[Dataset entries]
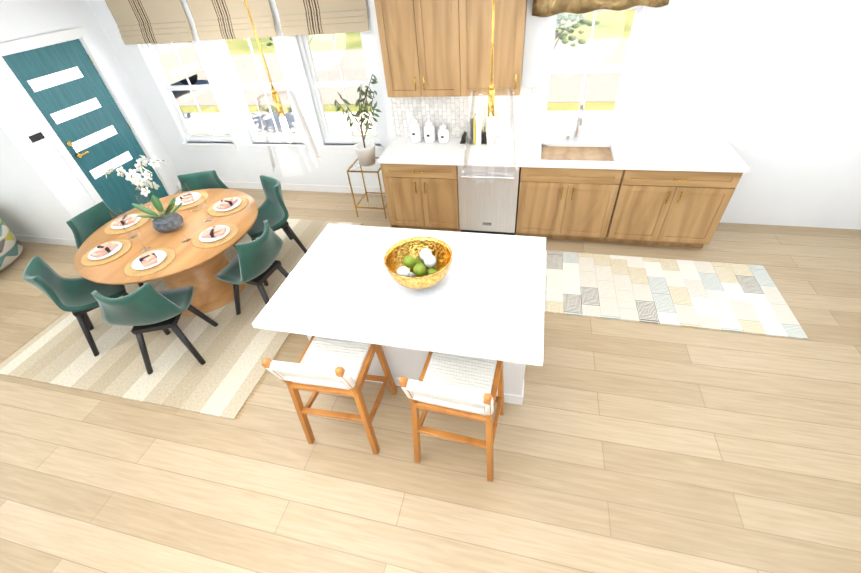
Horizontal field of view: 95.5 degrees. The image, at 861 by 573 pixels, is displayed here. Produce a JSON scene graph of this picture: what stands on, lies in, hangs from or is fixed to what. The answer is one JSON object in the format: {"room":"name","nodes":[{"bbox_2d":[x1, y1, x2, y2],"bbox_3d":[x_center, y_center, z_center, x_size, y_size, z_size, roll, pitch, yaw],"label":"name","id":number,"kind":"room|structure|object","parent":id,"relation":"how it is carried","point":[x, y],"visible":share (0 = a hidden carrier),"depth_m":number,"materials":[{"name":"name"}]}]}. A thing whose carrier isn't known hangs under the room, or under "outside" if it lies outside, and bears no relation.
{"room":"dining room and kitchen","nodes":[
{"label":"dining room and kitchen","id":0,"kind":"room"},
{"bbox_2d":[0,101,83,239],"bbox_3d":[-6.559,-1.782,4.590,4.650,2.740,0.150,5,43,13],"label":"wall","id":1,"kind":"structure","parent":0,"point":[37,198],"depth_m":4.51,"materials":[{"name":"paint"}]},
{"bbox_2d":[0,0,180,210],"bbox_3d":[-4.170,-2.166,4.746,0.150,2.740,1.660,5,43,13],"label":"wall","id":2,"kind":"structure","parent":0,"point":[19,19],"depth_m":4.43,"materials":[{"name":"paint"}]},
{"bbox_2d":[25,130,48,156],"bbox_3d":[-4.248,-1.555,4.266,0.021,0.230,0.170,5,43,13],"label":"light switch panel","id":3,"kind":"object","parent":2,"relation":"attached to","point":[36,138],"visible":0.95,"depth_m":4.24,"materials":[{"name":"white plastic"}]},
{"bbox_2d":[2,39,168,215],"bbox_3d":[-4.117,-1.837,4.897,0.098,2.030,0.915,5,43,13],"label":"front door","id":4,"kind":"structure","parent":2,"relation":"in","point":[65,87],"depth_m":4.70,"materials":[{"name":"teal wood"}]},
{"bbox_2d":[0,26,175,203],"bbox_3d":[-4.161,-1.875,4.870,0.166,2.138,1.110,5,43,13],"label":"door frame","id":5,"kind":"structure","parent":2,"relation":"attached to","point":[34,42],"depth_m":4.51,"materials":[{"name":"white wood"}]},
{"bbox_2d":[87,0,389,187],"bbox_3d":[-2.251,-2.495,4.892,3.750,2.740,0.150,5,43,13],"label":"wall","id":6,"kind":"structure","parent":0,"point":[244,163],"depth_m":5.15,"materials":[{"name":"paint"}]},
{"bbox_2d":[105,0,193,44],"bbox_3d":[-3.231,-3.126,4.461,1.000,0.584,0.078,5,43,13],"label":"roman shade","id":7,"kind":"object","parent":6,"relation":"attached to","point":[149,21],"visible":1,"depth_m":4.50,"materials":[{"name":"fabric"}]},
{"bbox_2d":[141,42,237,150],"bbox_3d":[-3.141,-2.528,5.111,0.860,1.480,0.175,5,43,13],"label":"kitchen window","id":8,"kind":"structure","parent":6,"relation":"in","point":[166,86],"depth_m":5.26,"materials":[{"name":"white wood"}]},
{"bbox_2d":[186,0,276,40],"bbox_3d":[-2.182,-3.025,4.223,1.000,0.584,0.078,5,43,13],"label":"roman shade","id":9,"kind":"object","parent":6,"relation":"attached to","point":[220,19],"visible":1,"depth_m":4.29,"materials":[{"name":"fabric"}]},
{"bbox_2d":[215,37,307,151],"bbox_3d":[-2.092,-2.427,4.873,0.860,1.480,0.175,5,43,13],"label":"kitchen window","id":10,"kind":"structure","parent":6,"relation":"in","point":[237,85],"depth_m":5.00,"materials":[{"name":"white wood"}]},
{"bbox_2d":[222,181,384,194],"bbox_3d":[-2.094,-1.447,5.688,3.600,0.100,0.012,5,43,13],"label":"baseboard","id":11,"kind":"structure","parent":6,"relation":"attached to","point":[230,184],"depth_m":5.59,"materials":[{"name":"white wood"}]},
{"bbox_2d":[275,0,368,35],"bbox_3d":[-1.133,-2.924,3.986,1.000,0.584,0.078,5,43,13],"label":"roman shade","id":12,"kind":"object","parent":6,"relation":"attached to","point":[305,17],"visible":0.98,"depth_m":4.07,"materials":[{"name":"fabric"}]},
{"bbox_2d":[298,32,383,153],"bbox_3d":[-1.044,-2.326,4.635,0.860,1.480,0.175,5,43,13],"label":"kitchen window","id":13,"kind":"structure","parent":6,"relation":"in","point":[316,85],"depth_m":4.70,"materials":[{"name":"white wood"}]},
{"bbox_2d":[0,188,860,572],"bbox_3d":[-2.267,0.901,3.195,14.700,0.100,7.360,5,43,13],"label":"floor","id":14,"kind":"structure","parent":0,"point":[622,446],"depth_m":2.57,"materials":[{"name":"brown wood"}]},
{"bbox_2d":[13,234,75,245],"bbox_3d":[-6.455,-0.739,5.397,4.632,0.100,0.012,5,43,13],"label":"baseboard","id":15,"kind":"structure","parent":14,"relation":"on","point":[36,239],"depth_m":5.05,"materials":[{"name":"white"}]},
{"bbox_2d":[0,218,363,419],"bbox_3d":[-2.373,-0.013,4.160,2.560,0.012,2.700,5,43,13],"label":"rug","id":16,"kind":"object","parent":14,"relation":"on","point":[232,348],"visible":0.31,"depth_m":3.47,"materials":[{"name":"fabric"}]},
{"bbox_2d":[22,256,127,356],"bbox_3d":[-3.000,0.100,3.472,0.519,0.882,0.551,-31,47,-26],"label":"dining chair","id":17,"kind":"object","parent":16,"relation":"on","point":[76,298],"visible":0.85,"depth_m":3.36,"materials":[{"name":"green plastic"}]},
{"bbox_2d":[66,201,143,286],"bbox_3d":[-3.164,-0.384,4.040,0.519,0.882,0.551,7,43,14],"label":"dining chair","id":18,"kind":"object","parent":16,"relation":"on","point":[85,225],"visible":0.17,"depth_m":3.88,"materials":[{"name":"green plastic"}]},
{"bbox_2d":[91,282,217,374],"bbox_3d":[-2.226,0.242,3.219,0.551,0.882,0.519,-10,41,-4],"label":"dining chair","id":19,"kind":"object","parent":16,"relation":"on","point":[145,307],"visible":0.96,"depth_m":2.99,"materials":[{"name":"green plastic"}]},
{"bbox_2d":[74,188,257,315],"bbox_3d":[-2.364,-0.255,3.866,1.540,0.760,1.540,5,43,13],"label":"dining table","id":20,"kind":"object","parent":16,"relation":"on","point":[196,268],"visible":0.54,"depth_m":3.60,"materials":[{"name":"brown wood"}]},
{"bbox_2d":[80,254,95,265],"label":"placemat","id":21,"kind":"object","parent":20,"relation":"on","point":[85,261],"depth_m":3.29,"materials":[{"name":"wicker"}]},
{"bbox_2d":[104,193,147,229],"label":"placemat","id":22,"kind":"object","parent":20,"relation":"on","point":[134,215],"depth_m":3.74,"materials":[{"name":"wicker"}]},
{"bbox_2d":[85,218,175,276],"bbox_3d":[-2.343,-0.304,3.139,0.451,0.265,0.390,8,43,15],"label":"place settings","id":23,"kind":"object","parent":20,"relation":"on","point":[147,262],"depth_m":3.30,"materials":[{"name":"wicker"}]},
{"bbox_2d":[104,155,182,231],"bbox_3d":[-2.414,-0.792,3.417,0.426,0.641,0.410,5,43,13],"label":"centerpiece","id":24,"kind":"object","parent":20,"relation":"on","point":[160,222],"visible":0.98,"depth_m":3.38,"materials":[{"name":"plant"}]},
{"bbox_2d":[165,188,248,247],"bbox_3d":[-1.956,-0.718,3.564,0.496,0.265,0.910,-3,41,4],"label":"place settings","id":25,"kind":"object","parent":20,"relation":"on","point":[218,234],"depth_m":3.74,"materials":[{"name":"wicker"}]},
{"bbox_2d":[177,170,236,248],"bbox_3d":[-2.509,-0.819,4.456,0.551,0.882,0.519,-10,41,-4],"label":"dining chair","id":26,"kind":"object","parent":16,"relation":"on","point":[210,179],"visible":0.19,"depth_m":4.37,"materials":[{"name":"green fabric"}]},
{"bbox_2d":[215,220,288,314],"bbox_3d":[-1.593,-0.145,3.584,0.519,0.882,0.551,10,44,18],"label":"dining chair","id":27,"kind":"object","parent":16,"relation":"on","point":[255,262],"visible":0.96,"depth_m":3.40,"materials":[{"name":"green plastic"}]},
{"bbox_2d":[247,175,306,252],"bbox_3d":[-1.735,-0.676,4.203,0.519,0.882,0.551,-31,47,-26],"label":"dining chair","id":28,"kind":"object","parent":16,"relation":"on","point":[272,209],"visible":0.81,"depth_m":4.15,"materials":[{"name":"green plastic"}]},
{"bbox_2d":[261,336,396,454],"bbox_3d":[-0.594,0.597,2.539,0.514,0.964,0.542,4,42,11],"label":"counter stool","id":29,"kind":"object","parent":14,"relation":"on","point":[332,366],"visible":0.92,"depth_m":2.42,"materials":[{"name":"brown wood"}]},
{"bbox_2d":[347,156,386,218],"bbox_3d":[-0.723,-1.232,4.877,0.400,0.635,0.400,5,43,13],"label":"side table","id":30,"kind":"object","parent":14,"relation":"on","point":[366,192],"visible":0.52,"depth_m":4.82,"materials":[{"name":"brown metal"}]},
{"bbox_2d":[334,74,380,166],"bbox_3d":[-0.737,-1.817,4.364,0.494,0.915,0.555,5,43,13],"label":"plant","id":31,"kind":"object","parent":30,"relation":"on","point":[365,151],"visible":1,"depth_m":4.36,"materials":[{"name":"green plant"}]},
{"bbox_2d":[307,336,531,404],"bbox_3d":[-0.062,0.205,2.983,1.615,0.881,0.775,5,43,13],"label":"kitchen island","id":32,"kind":"object","parent":14,"relation":"on","point":[404,362],"depth_m":2.79,"materials":[{"name":"stone"}]},
{"bbox_2d":[252,224,545,365],"bbox_3d":[-0.126,-0.050,2.585,1.700,0.036,1.120,5,43,13],"label":"island countertop","id":33,"kind":"structure","parent":32,"relation":"on","point":[489,303],"depth_m":2.42,"materials":[{"name":"white stone"}]},
{"bbox_2d":[384,236,452,289],"bbox_3d":[-0.069,-0.113,2.467,0.424,0.206,0.424,5,43,13],"label":"bowl","id":34,"kind":"object","parent":33,"relation":"on","point":[420,262],"visible":1,"depth_m":2.47,"materials":[{"name":"gold metal"}]},
{"bbox_2d":[380,163,460,231],"bbox_3d":[-0.029,-1.127,4.493,0.813,0.878,0.613,5,43,13],"label":"base cabinet","id":35,"kind":"object","parent":14,"relation":"on","point":[417,197],"depth_m":4.24,"materials":[{"name":"brown wood"}]},
{"bbox_2d":[399,351,503,481],"bbox_3d":[0.170,0.674,2.362,0.514,0.964,0.542,8,43,15],"label":"counter stool","id":36,"kind":"object","parent":14,"relation":"on","point":[466,387],"visible":0.9,"depth_m":2.23,"materials":[{"name":"brown wood"}]},
{"bbox_2d":[457,165,520,234],"bbox_3d":[0.657,-1.030,4.305,0.606,0.872,0.664,5,43,13],"label":"dishwasher","id":37,"kind":"object","parent":14,"relation":"on","point":[488,204],"visible":0.6,"depth_m":4.06,"materials":[{"name":"silver metal"}]},
{"bbox_2d":[516,167,620,241],"bbox_3d":[1.422,-0.987,4.165,0.925,0.877,0.613,5,43,13],"label":"base cabinet","id":38,"kind":"object","parent":14,"relation":"on","point":[568,203],"depth_m":3.91,"materials":[{"name":"brown wood"}]},
{"bbox_2d":[605,171,741,247],"bbox_3d":[2.330,-0.900,3.959,0.945,0.877,0.613,5,43,13],"label":"base cabinet","id":39,"kind":"object","parent":14,"relation":"on","point":[662,208],"depth_m":3.70,"materials":[{"name":"brown wood"}]},
{"bbox_2d":[377,135,749,174],"bbox_3d":[1.147,-1.343,3.903,3.340,0.035,0.643,5,43,13],"label":"countertop","id":40,"kind":"structure","parent":39,"relation":"on","point":[628,154],"depth_m":3.78,"materials":[{"name":"white stone"}]},
{"bbox_2d":[409,116,421,142],"bbox_3d":[-0.170,-1.715,4.248,0.123,0.270,0.123,-19,43,-14],"label":"canister","id":41,"kind":"object","parent":40,"relation":"on","point":[414,127],"depth_m":4.22,"materials":[{"name":"white ceramic"}]},
{"bbox_2d":[423,119,435,142],"bbox_3d":[-0.014,-1.689,4.223,0.123,0.240,0.123,-19,43,-14],"label":"canister","id":42,"kind":"object","parent":40,"relation":"on","point":[428,130],"depth_m":4.19,"materials":[{"name":"white ceramic"}]},
{"bbox_2d":[438,122,448,142],"bbox_3d":[0.137,-1.663,4.199,0.119,0.210,0.119,-19,43,-14],"label":"canister","id":43,"kind":"object","parent":40,"relation":"on","point":[443,132],"depth_m":4.17,"materials":[{"name":"white ceramic"}]},
{"bbox_2d":[460,112,494,145],"bbox_3d":[0.489,-1.655,4.095,0.360,0.280,0.200,5,43,13],"label":"books","id":44,"kind":"object","parent":40,"relation":"on","point":[476,122],"visible":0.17,"depth_m":4.06,"materials":[{"name":"white paper"}]},
{"bbox_2d":[565,100,584,142],"bbox_3d":[1.402,-1.583,3.795,0.110,0.427,0.247,5,43,13],"label":"faucet","id":45,"kind":"object","parent":40,"relation":"on","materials":[{"name":"silver metal"}]},
{"bbox_2d":[545,143,612,158],"bbox_3d":[1.431,-1.232,3.887,0.668,0.207,0.418,5,43,13],"label":"sink","id":46,"kind":"object","parent":40,"relation":"in","point":[552,150],"depth_m":3.91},
{"bbox_2d":[544,250,807,338],"bbox_3d":[1.669,-0.025,3.698,2.850,0.012,0.920,5,43,13],"label":"runner rug","id":47,"kind":"object","parent":14,"relation":"on","point":[741,298],"visible":0.64,"depth_m":3.54,"materials":[{"name":"fabric"}]},
{"bbox_2d":[369,0,860,229],"bbox_3d":[2.390,-1.845,3.609,5.950,2.740,0.150,5,43,13],"label":"wall","id":48,"kind":"structure","parent":0,"point":[793,139],"depth_m":3.46,"materials":[{"name":"paint"}]},
{"bbox_2d":[374,0,527,96],"bbox_3d":[0.185,-2.321,3.495,1.398,1.117,0.382,5,43,13],"label":"upper cabinet","id":49,"kind":"object","parent":48,"relation":"attached to","point":[435,48],"visible":1,"depth_m":3.48,"materials":[{"name":"brown wood"}]},
{"bbox_2d":[537,6,647,128],"bbox_3d":[1.484,-2.061,3.725,0.800,1.070,0.090,5,43,13],"label":"window","id":50,"kind":"structure","parent":48,"relation":"in","point":[626,69],"depth_m":3.72,"materials":[{"name":"white"}]},
{"bbox_2d":[532,0,668,16],"bbox_3d":[1.384,-2.503,3.139,1.065,0.515,0.111,5,43,13],"label":"valance","id":51,"kind":"object","parent":48,"relation":"attached to","point":[544,8],"visible":1,"depth_m":3.26,"materials":[{"name":"brown fabric"}]},
{"bbox_3d":[-2.487,-1.224,1.323,14.700,0.100,7.360,5,43,13],"label":"ceiling","id":52,"kind":"structure","parent":0,"visible":0},
{"bbox_2d":[244,0,320,176],"bbox_3d":[-0.695,-0.957,1.616,0.239,0.963,0.239,5,43,13],"label":"pendant light","id":53,"kind":"object","parent":52,"relation":"hanging from","point":[278,105],"visible":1,"depth_m":1.78,"materials":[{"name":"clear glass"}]},
{"bbox_2d":[462,0,516,182],"bbox_3d":[0.224,-0.868,1.407,0.239,0.963,0.239,5,43,13],"label":"pendant light","id":54,"kind":"object","parent":52,"relation":"hanging from","point":[491,113],"visible":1,"depth_m":1.57,"materials":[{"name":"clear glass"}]},
{"label":"outside","id":55,"kind":"structure","parent":0,"visible":0},
{"bbox_2d":[179,9,635,135],"bbox_3d":[-239.598,-54.723,95.025,680.000,0.100,700.000,5,43,13],"label":"ground","id":56,"kind":"structure","parent":55,"point":[327,45],"depth_m":15.89,"materials":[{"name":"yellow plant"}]},
{"bbox_2d":[266,35,312,45],"bbox_3d":[-2.417,-4.469,7.196,1.830,3.683,1.835,5,43,13],"label":"tree","id":57,"kind":"object","parent":56,"relation":"on","point":[270,43],"depth_m":6.93,"materials":[{"name":"green plant"}]},
{"bbox_2d":[151,37,629,134],"bbox_3d":[-239.603,-54.775,94.979,680.000,0.040,700.000,5,43,13],"label":"ground","id":58,"kind":"structure","parent":56,"relation":"on","point":[562,92],"depth_m":11.46,"materials":[{"name":"grey"}]},
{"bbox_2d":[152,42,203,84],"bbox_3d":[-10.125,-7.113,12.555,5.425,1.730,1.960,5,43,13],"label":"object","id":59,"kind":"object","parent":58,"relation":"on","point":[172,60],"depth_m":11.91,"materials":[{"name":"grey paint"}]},
{"bbox_2d":[553,13,599,50],"bbox_3d":[1.670,-4.012,6.031,1.700,3.899,1.919,5,43,13],"label":"tree","id":60,"kind":"object","parent":56,"relation":"on","point":[564,26],"depth_m":5.82,"materials":[{"name":"green plant"}]},
{"bbox_3d":[-7.402,1.048,3.547,3.500,0.014,4.550,5,43,13],"label":"area rug","id":61,"kind":"object","parent":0,"visible":0},
{"bbox_2d":[0,218,22,270],"bbox_3d":[-5.513,-0.540,4.484,1.000,0.860,1.000,29,52,33],"label":"swivel chair","id":62,"kind":"object","parent":61,"relation":"on","point":[11,247],"visible":1,"depth_m":4.68,"materials":[{"name":"fabric"}]}
]}

__EXERCISE BRIEF__: Whenever a line above has the word "placemat" in it, copy that line.

__SOLUTION FOR THIS PROBLEM__:
{"bbox_2d":[80,254,95,265],"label":"placemat","id":21,"kind":"object","parent":20,"relation":"on","point":[85,261],"depth_m":3.29,"materials":[{"name":"wicker"}]},
{"bbox_2d":[104,193,147,229],"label":"placemat","id":22,"kind":"object","parent":20,"relation":"on","point":[134,215],"depth_m":3.74,"materials":[{"name":"wicker"}]},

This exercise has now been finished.